On the first climb, 3500 ft of switchbacks.
Matt: Why am I not passing tons of people?
SM: Maybe because the people in this race are actually well prepared and are not the standard triathletes who have less climbing skills than you. If you did more than 3 triathlons in preparation, maybe you would not be as surprised.
Matt: But, I did the World`s Toughest half-iron and passed dozens of people on the bike and even placed.
SM: But that race is only marginally harder than other half irons. This is way harder and twice the distance in difficult weather. Toughen up!

On the exposed ridge line at mile 105, after the 5th climb, in the cold fog and rain.
Matt: Wow, this is hard.
SM: What did you expect? You are in the mountains of Norway, on the course of the world`s hardest triathlon. Did you expect sunny So Cal weather and tail winds?
Matt: Well, no, but, you know, just saying. I don`t know. I guess, maybe.

Transition 2, after 125 miles of cycling with 10,000 ft of elevation gain:
Matt: Wow it`s not cold! I can feel my feet. Can`t wait to run.
SM: Remember how Nick told you how important bricks were and you did one?
Matt: Yeah, of course, so I did one.
SM: Just wait and see.

After 3 or 4 miles of the marathon
Matt: My feel and ankles are killing me! wtf?
SM: See above conversation, dumbass.

From mile 5 to 15 I was feeling pretty good and able to keep a decent pace. Not as fast as I`d hoped to be going, but not just shuffling. When I reached the bottom of `Zombie hill`, a 3000 ft winding climb up to the checkpoint 4 miles up, my crew informed me that I was at risk of not making the cut-off to enter the mountain.

Matt: I can run up this!
SM: If you do, you risk being in poor mental health at the checkpoint and not being able to continue.
Matt: Let`s listen to Norwegian black metal on Max`s ipod. I`ll kill all the zombies on this hill!

At the mountain checkpoint, about 20 miles into the marathon.
Organizer: You missed the mountain cut-off by 10 minutes.
Matt: Shit!
SM: Shit!
Organizer: Don`t worry though, you would not be able to go to the top anyway. We have not let anyone all the way up for the last couple of hours.

Why did I not push harder if I was close to missing the cut-off? Well, my bike computer stopped working in the rain and I don`t wear a watch. I just had no idea I was close until it was too difficult to make up the time.

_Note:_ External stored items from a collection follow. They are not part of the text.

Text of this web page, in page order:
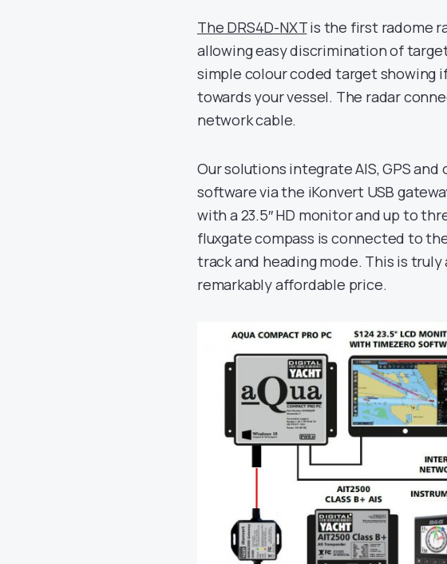
The DRS4D-NXTis the first radome
allowing easy discrimination of
simple colour coded target showing
towards your vessel. The radar
network cable.
Our solutions integrate AIS, GPS
software via the iKonvert USB
with a 23.5″ HD monitor and up to
fluxgate compass is connected to
track and heading mode. This is
remarkably affordable price.
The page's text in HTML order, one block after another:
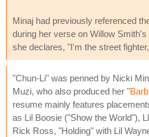
Minaj had previously referenced
during her verse on Willow Smith's
she declares, "I'm the street
"Chun-Li" was penned by Nicki
Muzi, who also produced her "
resume mainly features
as Lil Boosie ("Show the World"),
Rick Ross, "Holding" with Lil
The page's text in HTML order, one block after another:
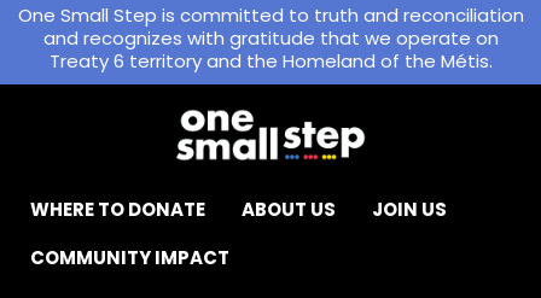
One Small Step is committed to truth and reconciliation
and recognizes with gratitude that we operate on
Treaty 6 territory and the Homeland of the Métis.
WHERE TO DONATE ABOUT US
JOIN US
COMMUNITY IMPACT
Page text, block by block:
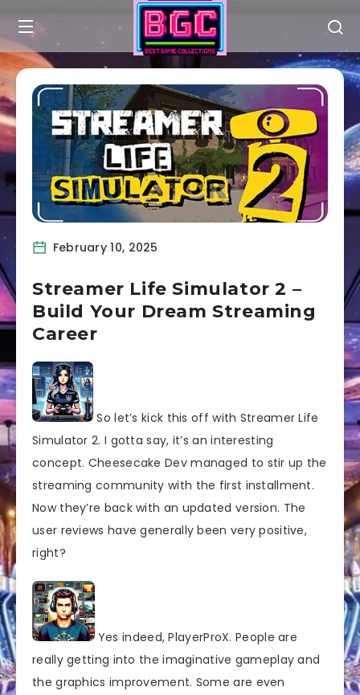
February 10, 2025
Streamer Life Simulator 2 –
Build Your Dream Streaming
Career
So let’s kick this off with Streamer Life
Simulator 2. I gotta say, it’s an interesting
concept. Cheesecake Dev managed to stir up the
streaming community with the first installment.
Now they’re back with an updated version. The
user reviews have generally been very positive,
right?
Yes indeed, PlayerProX. People are
really getting into the imaginative gameplay and
the graphics improvement. Some are even

Matt: Let`s walk the last 10k.
SM: Hanging out is pretty cool.

So Max, Aidan and myself walked together for the last 10k and finished at the hotel 1000 meters above sea level. I was slightly disoriented and very sore, but not miserable. We had some great conversations about life and about adventure and about what it all means.
My goal time was 15 hours. Factor in the extra miles added to the bike, the headwinds and rain, and my decision to walk the last 10k, and that adds the 3 hours to make my finish time of 18 hours totally fine with me.
Next year?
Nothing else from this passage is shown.